Deskripsi Pekerjaan
Are you obsessed with system reliability, performance optimization, and building robust, scalable cloud infrastructure? Nexus Cloud Systems is seeking a Senior Site Reliability Engineer to join our high-impact SRE team in the heart of San Francisco. In this role, you will bridge the gap between development and operations, ensuring our global platforms remain resilient, secure, and performant at scale.
You will leverage your deep expertise in distributed systems and automation to minimize toil, drive incident response, and shape our long-term infrastructure roadmap.
Tanggung Jawab
- Design, implement, and maintain highly available, distributed cloud infrastructure on AWS/GCP.

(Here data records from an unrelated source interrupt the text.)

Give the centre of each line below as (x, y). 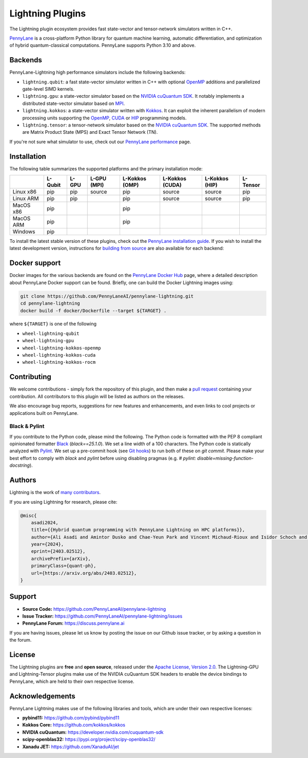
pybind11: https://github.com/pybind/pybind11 (71, 718)
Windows (24, 232)
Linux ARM (26, 199)
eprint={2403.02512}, (58, 551)
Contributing (30, 377)
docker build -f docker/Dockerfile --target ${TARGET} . (93, 311)
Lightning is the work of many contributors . (55, 492)
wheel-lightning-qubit (51, 333)
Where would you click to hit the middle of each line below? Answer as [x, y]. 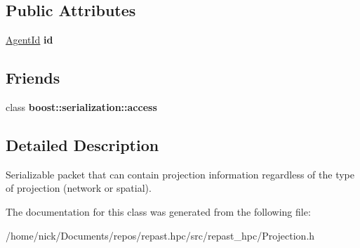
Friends [33, 78]
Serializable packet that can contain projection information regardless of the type [180, 174]
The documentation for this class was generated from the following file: [158, 211]
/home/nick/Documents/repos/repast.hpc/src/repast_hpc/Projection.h [160, 235]
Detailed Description [82, 144]
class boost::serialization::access [81, 107]
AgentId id [29, 40]
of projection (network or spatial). [79, 188]
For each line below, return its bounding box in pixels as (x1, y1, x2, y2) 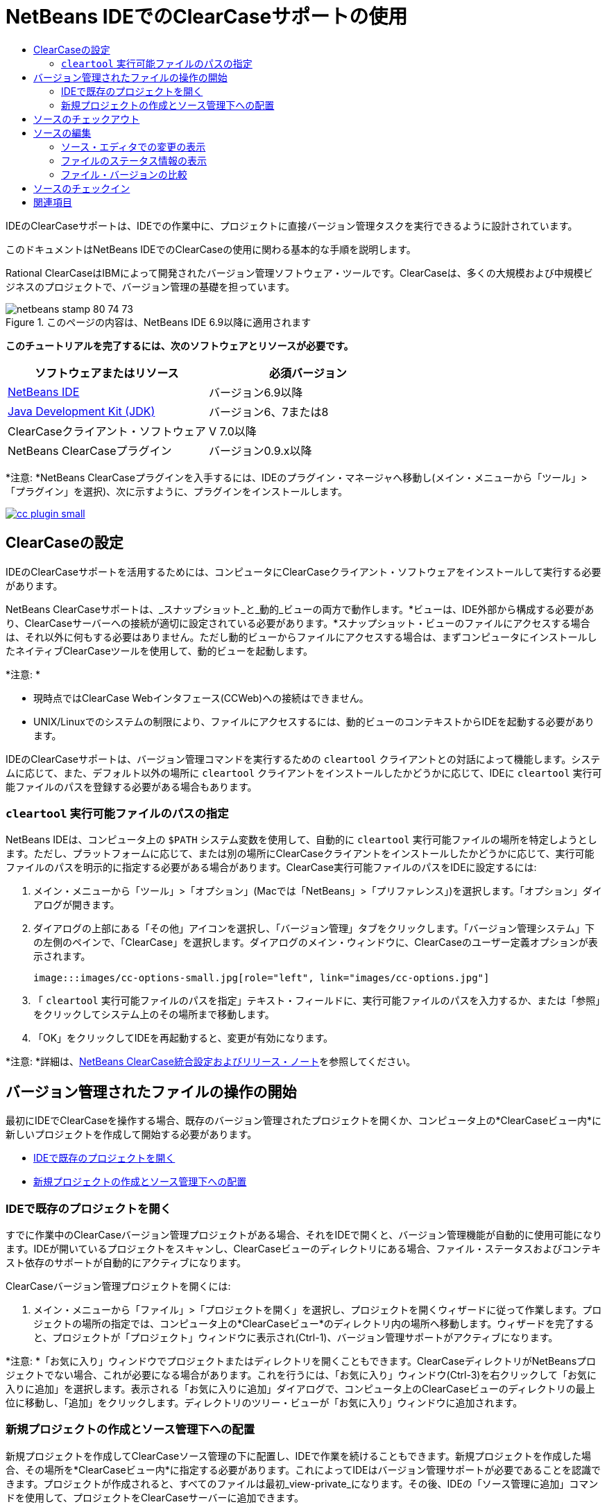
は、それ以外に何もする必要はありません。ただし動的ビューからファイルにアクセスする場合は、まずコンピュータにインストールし (6, 630, 597, 643)
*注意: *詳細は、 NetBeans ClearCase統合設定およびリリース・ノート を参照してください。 (6, 1055, 416, 1068)
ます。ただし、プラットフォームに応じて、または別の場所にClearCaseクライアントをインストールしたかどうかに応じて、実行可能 (6, 847, 595, 860)
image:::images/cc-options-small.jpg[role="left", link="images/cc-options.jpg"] (33, 972, 490, 984)
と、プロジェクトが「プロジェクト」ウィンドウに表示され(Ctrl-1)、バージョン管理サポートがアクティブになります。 (33, 1331, 558, 1343)
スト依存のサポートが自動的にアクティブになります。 (6, 1256, 247, 1268)
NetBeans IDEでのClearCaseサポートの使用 (6, 5, 408, 28)
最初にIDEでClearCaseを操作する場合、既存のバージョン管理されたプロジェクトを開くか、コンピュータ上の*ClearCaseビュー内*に (6, 1114, 602, 1127)
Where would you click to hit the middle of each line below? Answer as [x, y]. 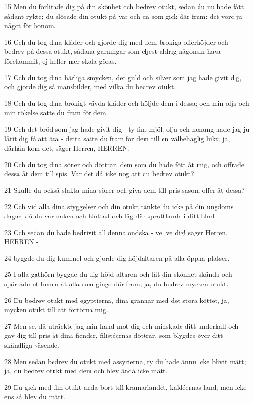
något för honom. [30, 25]
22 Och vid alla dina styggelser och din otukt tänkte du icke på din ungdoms [119, 206]
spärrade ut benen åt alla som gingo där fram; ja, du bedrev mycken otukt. [117, 284]
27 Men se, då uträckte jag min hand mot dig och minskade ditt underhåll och [122, 326]
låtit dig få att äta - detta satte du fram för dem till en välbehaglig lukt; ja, [117, 138]
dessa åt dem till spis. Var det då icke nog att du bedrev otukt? [99, 174]
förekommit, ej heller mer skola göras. [61, 60]
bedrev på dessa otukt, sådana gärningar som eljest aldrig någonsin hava [113, 51]
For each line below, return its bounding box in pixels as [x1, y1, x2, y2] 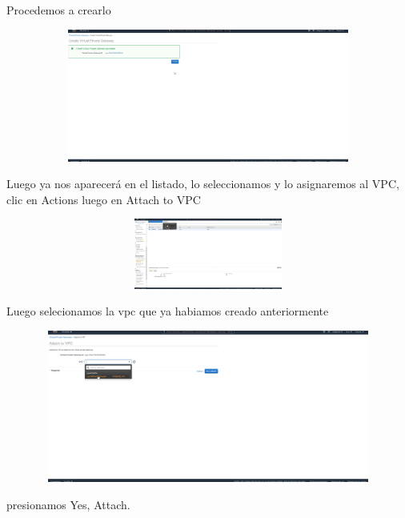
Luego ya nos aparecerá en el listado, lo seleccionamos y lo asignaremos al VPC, [6, 175, 399, 192]
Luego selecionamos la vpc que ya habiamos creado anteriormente [6, 303, 329, 319]
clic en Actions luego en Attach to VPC [6, 191, 201, 207]
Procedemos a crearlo [6, 2, 111, 18]
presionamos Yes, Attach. [6, 496, 130, 512]
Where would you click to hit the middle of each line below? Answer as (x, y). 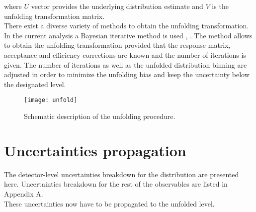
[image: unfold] (51, 100)
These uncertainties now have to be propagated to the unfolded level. (109, 203)
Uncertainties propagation (95, 150)
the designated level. (35, 84)
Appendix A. (24, 193)
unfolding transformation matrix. (54, 16)
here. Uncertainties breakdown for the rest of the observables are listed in (116, 184)
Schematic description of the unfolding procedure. (100, 116)
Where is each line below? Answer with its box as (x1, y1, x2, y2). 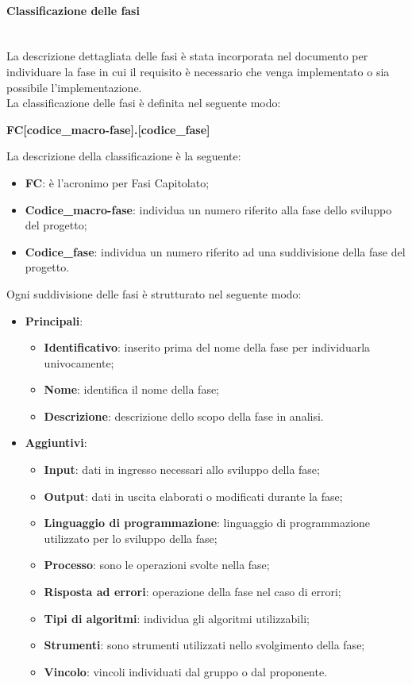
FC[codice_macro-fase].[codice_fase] (6, 121, 210, 137)
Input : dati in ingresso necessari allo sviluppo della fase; (44, 461, 320, 478)
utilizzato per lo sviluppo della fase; (44, 529, 218, 546)
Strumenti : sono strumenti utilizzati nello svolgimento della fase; (44, 637, 365, 653)
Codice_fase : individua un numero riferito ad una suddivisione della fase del (25, 243, 406, 260)
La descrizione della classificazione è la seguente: (6, 148, 241, 164)
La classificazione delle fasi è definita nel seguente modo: (6, 94, 281, 111)
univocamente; (44, 354, 114, 371)
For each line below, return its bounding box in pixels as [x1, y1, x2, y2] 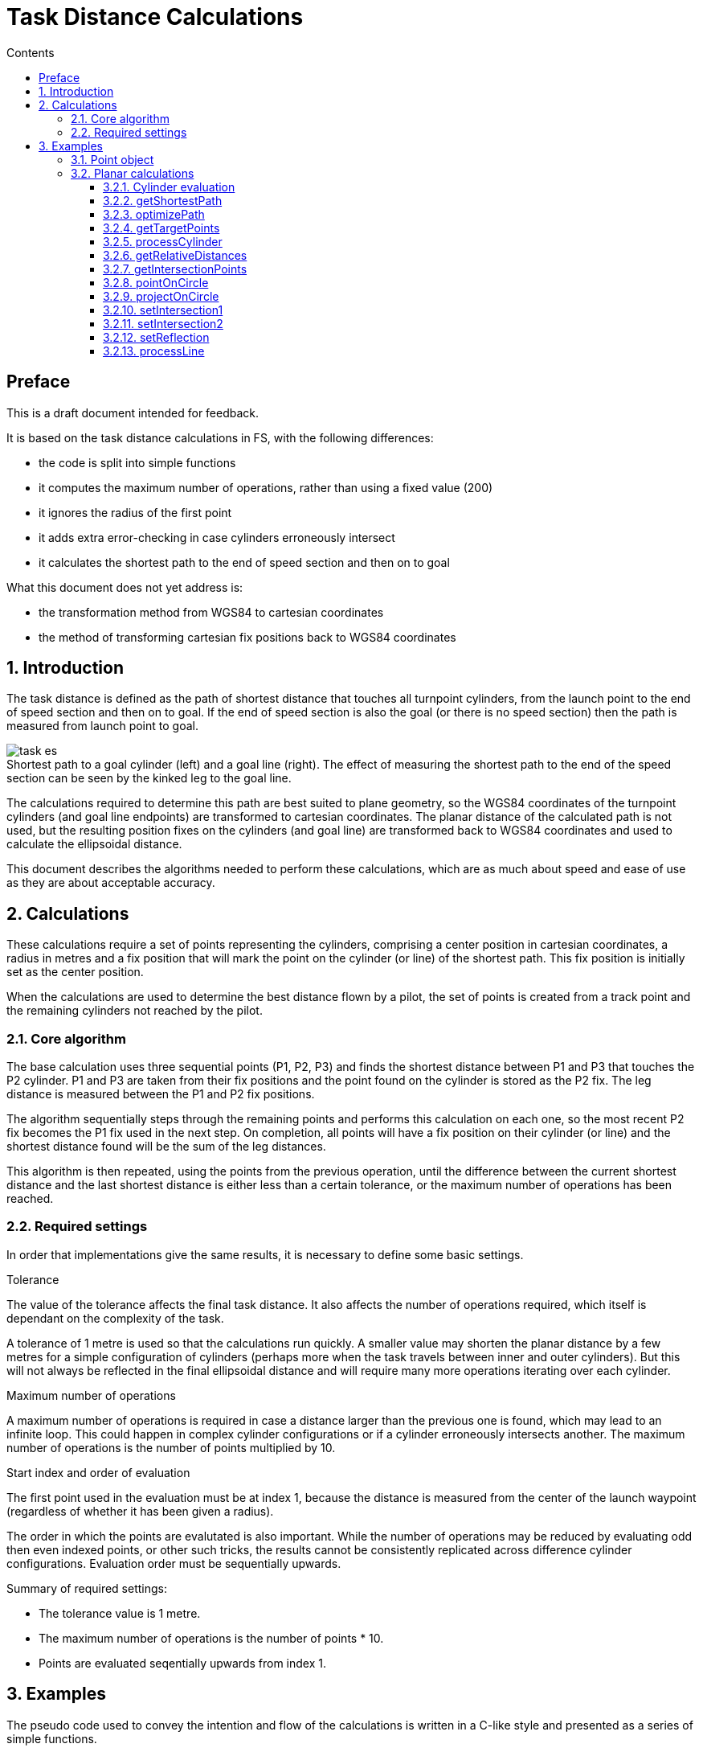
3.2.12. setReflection [103, 330, 210, 344]
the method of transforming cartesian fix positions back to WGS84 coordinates [39, 630, 456, 644]
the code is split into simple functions [39, 455, 236, 470]
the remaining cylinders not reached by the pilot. [6, 1003, 263, 1018]
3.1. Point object [71, 152, 154, 166]
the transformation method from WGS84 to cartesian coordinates [39, 605, 384, 619]
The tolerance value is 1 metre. [39, 1606, 201, 1620]
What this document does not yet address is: [6, 580, 243, 594]
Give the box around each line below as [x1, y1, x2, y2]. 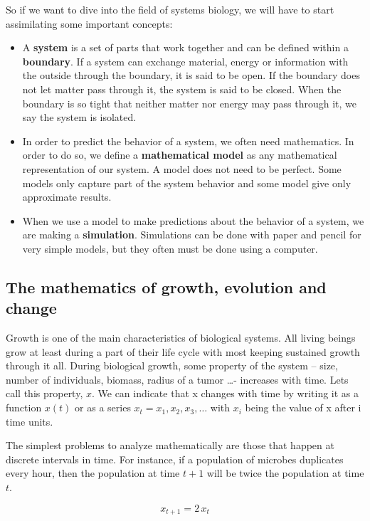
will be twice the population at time [206, 465, 364, 480]
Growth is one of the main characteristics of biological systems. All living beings [6, 330, 356, 345]
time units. [6, 414, 53, 428]
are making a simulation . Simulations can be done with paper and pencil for [22, 227, 361, 242]
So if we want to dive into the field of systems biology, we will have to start [6, 2, 334, 16]
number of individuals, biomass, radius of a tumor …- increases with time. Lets [6, 372, 349, 386]
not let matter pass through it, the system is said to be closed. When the [22, 81, 342, 96]
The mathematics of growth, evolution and [6, 275, 327, 298]

- Drive capacity planning, performance tuning, and cost-optimization initiatives.
- Lead post-mortem analysis and incident response for critical production issues.
- Develop and maintain CI/CD pipelines to facilitate seamless, automated deployments.
- Implement Infrastructure as Code (IaC) best practices using Terraform or Pulumi.
- Collaborate with cross-functional engineering teams to embed reliability standards into the SDLC.
- Mentor junior engineers and champion a culture of operational excellence and blamelessness.
Kualifikasi
- Bachelor’s degree in Computer Science, Engineering, or equivalent practical experience.
- 5+ years of experience in SRE, DevOps, or large-scale Systems Engineering roles.
- Advanced proficiency in programming with Go, Python, or Ruby.
- Deep understanding of container orchestration platforms, specifically Kubernetes.
- Expert-level experience managing cloud providers (AWS, GCP, or Azure).
- Proven track record with observability tools such as Prometheus, Grafana, Datadog, or Honeycomb.
- Strong background in Linux internals, networking protocols, and security principles.